DIRECTIONS » Every record below must come back exactly as written, with the images dropped.
#### RECORDS FOR THE TASK ####
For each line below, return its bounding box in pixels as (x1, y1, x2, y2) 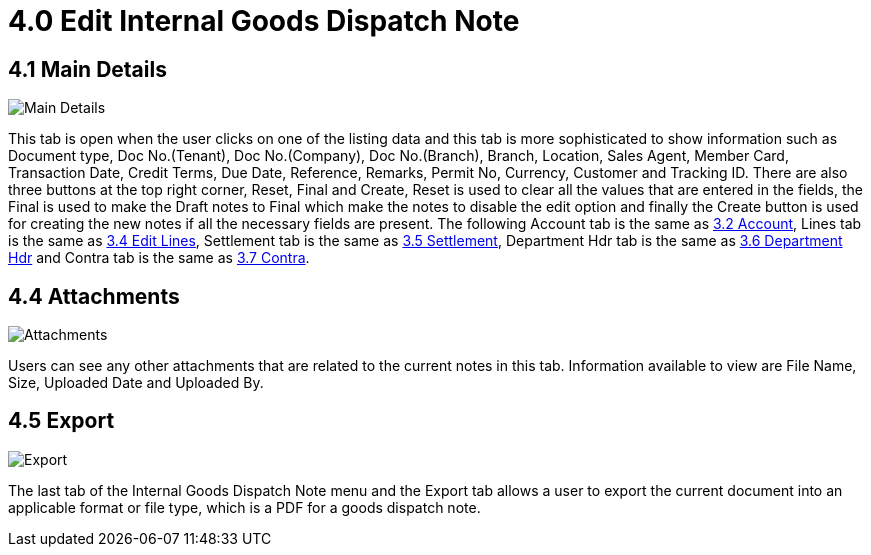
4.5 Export (8, 408, 115, 434)
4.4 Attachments (8, 283, 180, 309)
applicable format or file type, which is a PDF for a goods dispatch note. (8, 498, 481, 516)
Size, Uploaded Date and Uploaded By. (8, 374, 264, 392)
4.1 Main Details (8, 56, 167, 82)
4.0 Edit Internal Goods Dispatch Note (8, 4, 520, 38)
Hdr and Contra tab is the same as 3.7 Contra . (8, 249, 310, 267)
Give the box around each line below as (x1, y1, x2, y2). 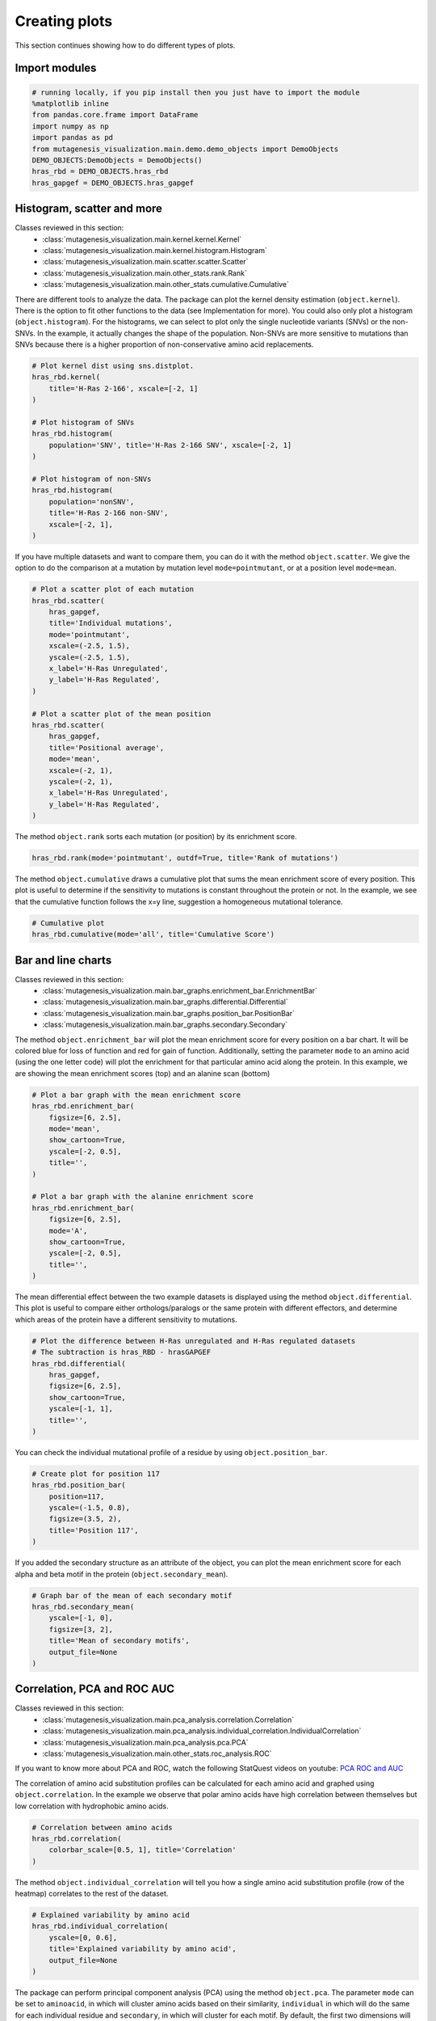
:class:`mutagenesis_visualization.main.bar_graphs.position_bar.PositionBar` (42, 1008, 295, 1018)
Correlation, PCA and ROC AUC (15, 1682, 175, 1696)
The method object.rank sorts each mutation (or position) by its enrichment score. (15, 832, 298, 842)
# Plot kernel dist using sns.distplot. (31, 361, 194, 371)
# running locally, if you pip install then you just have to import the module (31, 87, 360, 97)
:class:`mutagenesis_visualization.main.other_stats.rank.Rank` (42, 268, 248, 278)
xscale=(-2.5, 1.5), (48, 641, 131, 651)
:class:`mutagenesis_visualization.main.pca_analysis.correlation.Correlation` (42, 1715, 295, 1724)
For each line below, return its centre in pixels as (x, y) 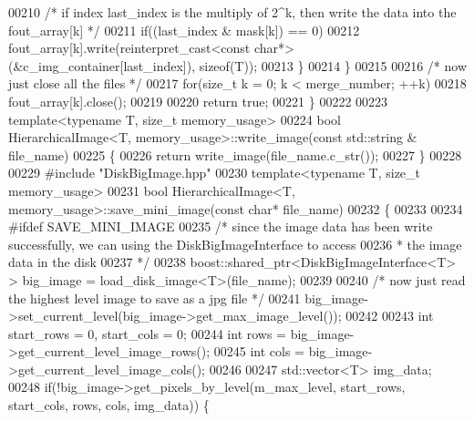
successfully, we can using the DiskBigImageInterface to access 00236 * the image (235, 244)
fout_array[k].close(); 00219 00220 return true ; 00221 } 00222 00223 (198, 101)
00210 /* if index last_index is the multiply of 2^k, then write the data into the (232, 12)
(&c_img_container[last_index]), (102, 65)
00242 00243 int (390, 316)
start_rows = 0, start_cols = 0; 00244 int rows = (148, 333)
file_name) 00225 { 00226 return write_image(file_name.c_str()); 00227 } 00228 (235, 154)
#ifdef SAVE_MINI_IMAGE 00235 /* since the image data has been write (221, 226)
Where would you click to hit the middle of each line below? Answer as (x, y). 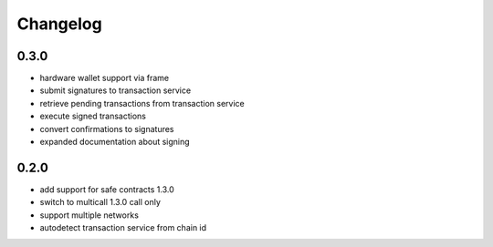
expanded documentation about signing (115, 142)
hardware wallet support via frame (104, 78)
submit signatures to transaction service (115, 90)
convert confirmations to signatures (107, 129)
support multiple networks (89, 215)
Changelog (59, 24)
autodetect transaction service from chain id (123, 228)
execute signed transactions (93, 116)
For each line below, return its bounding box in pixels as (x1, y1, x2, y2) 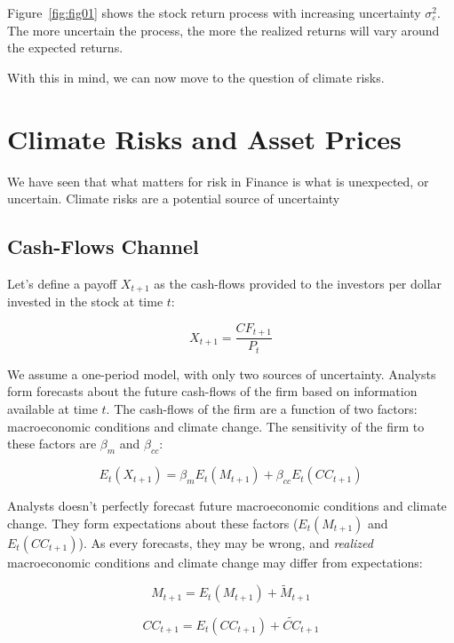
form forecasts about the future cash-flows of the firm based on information (7, 382, 418, 401)
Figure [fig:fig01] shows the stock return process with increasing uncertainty (7, 4, 421, 21)
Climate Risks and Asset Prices (7, 120, 402, 156)
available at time (7, 400, 98, 418)
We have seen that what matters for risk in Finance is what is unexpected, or (7, 171, 429, 190)
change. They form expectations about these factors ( (7, 513, 299, 532)
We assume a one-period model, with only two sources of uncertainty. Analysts (7, 364, 436, 383)
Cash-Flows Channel (7, 233, 199, 260)
####
TASK ANSWER »
For each line below, return its bounding box in pixels as (x1, y1, x2, y2) 
4.5 Export (8, 408, 115, 434)
4.4 Attachments (8, 283, 180, 309)
applicable format or file type, which is a PDF for a goods dispatch note. (8, 498, 481, 516)
Size, Uploaded Date and Uploaded By. (8, 374, 264, 392)
4.1 Main Details (8, 56, 167, 82)
4.0 Edit Internal Goods Dispatch Note (8, 4, 520, 38)
Hdr and Contra tab is the same as 3.7 Contra . (8, 249, 310, 267)
Give the box around each line below as (x1, y1, x2, y2). 
:class:`mutagenesis_visualization.main.bar_graphs.position_bar.PositionBar` (42, 1008, 295, 1018)
Correlation, PCA and ROC AUC (15, 1682, 175, 1696)
The method object.rank sorts each mutation (or position) by its enrichment score. (15, 832, 298, 842)
# Plot kernel dist using sns.distplot. (31, 361, 194, 371)
# running locally, if you pip install then you just have to import the module (31, 87, 360, 97)
:class:`mutagenesis_visualization.main.other_stats.rank.Rank` (42, 268, 248, 278)
xscale=(-2.5, 1.5), (48, 641, 131, 651)
:class:`mutagenesis_visualization.main.pca_analysis.correlation.Correlation` (42, 1715, 295, 1724)
For each line below, return its centre in pixels as (x, y) 
successfully, we can using the DiskBigImageInterface to access 00236 * the image (235, 244)
fout_array[k].close(); 00219 00220 return true ; 00221 } 00222 00223 (198, 101)
00210 /* if index last_index is the multiply of 2^k, then write the data into the (232, 12)
(&c_img_container[last_index]), (102, 65)
00242 00243 int (390, 316)
start_rows = 0, start_cols = 0; 00244 int rows = (148, 333)
file_name) 00225 { 00226 return write_image(file_name.c_str()); 00227 } 00228 (235, 154)
#ifdef SAVE_MINI_IMAGE 00235 /* since the image data has been write (221, 226)
Where would you click to hit the middle of each line below? Answer as (x, y). 
expanded documentation about signing (115, 142)
hardware wallet support via frame (104, 78)
submit signatures to transaction service (115, 90)
convert confirmations to signatures (107, 129)
support multiple networks (89, 215)
Changelog (59, 24)
autodetect transaction service from chain id (123, 228)
execute signed transactions (93, 116)
For each line below, return its bounding box in pixels as (x1, y1, x2, y2) 
form forecasts about the future cash-flows of the firm based on information (7, 382, 418, 401)
Figure [fig:fig01] shows the stock return process with increasing uncertainty (7, 4, 421, 21)
Climate Risks and Asset Prices (7, 120, 402, 156)
available at time (7, 400, 98, 418)
We have seen that what matters for risk in Finance is what is unexpected, or (7, 171, 429, 190)
change. They form expectations about these factors ( (7, 513, 299, 532)
We assume a one-period model, with only two sources of uncertainty. Analysts (7, 364, 436, 383)
Cash-Flows Channel (7, 233, 199, 260)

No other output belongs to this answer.